# Redonda and Sinawalli



## Darkmoon

What's the difference between the two (redonda and sinawalli)?


----------



## arnisador

Some discussion of that is now appearing here!


----------



## Dan Anderson

A very quick reply would be that the sinawalis tend to be linear strikes (i.e. two cane single sinawali is a strike 1, strike 8, strike 1, strike 8) while the redonda tends to be circular.  The difference is evident in the chambering after striking.  That's how I do them.

Yours,
Dan Anderson


----------



## Guro Harold

Redonda is a basic circular strike which tends to be vertical in nature. It is simular to a vertical double-zero strike.

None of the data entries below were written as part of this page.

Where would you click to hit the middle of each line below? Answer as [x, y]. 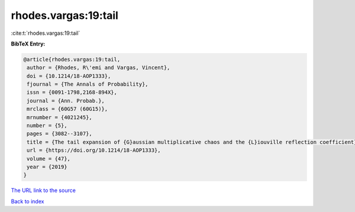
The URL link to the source [43, 190]
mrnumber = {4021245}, [60, 117]
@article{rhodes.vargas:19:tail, [72, 59]
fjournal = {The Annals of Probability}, [88, 84]
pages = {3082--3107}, [60, 134]
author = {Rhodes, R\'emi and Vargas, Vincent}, [99, 68]
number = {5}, [47, 126]
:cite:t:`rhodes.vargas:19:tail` [46, 33]

The  redonda twirling  pattern can be thouht of as six seperate redondas.


----------



## Darkmoon

I thought the redonda is based on the circular/figure eight type striking with emphasis on speed and motion and less on accuracy. While the sinawalli is based on more linear type striking with emphasis on speed, striking points on body, angle of attack, and recoil or chambering of said strike. There seems to be more to a sinawalli in my opinion than the redonda. But then again I've only been doing this for three years unlike most of you, who actually knew the professor.


----------



## Guro Harold

Another way to look at it *generally* but not exclusively:
Sinawali - Striking - mainly stick oriented.
Redonda - Cutting/slicing - mainly blade oriented.


----------



## Darkmoon

Palusut! Yeah I like that explanation! Well put. Now why didn't I think of that?


----------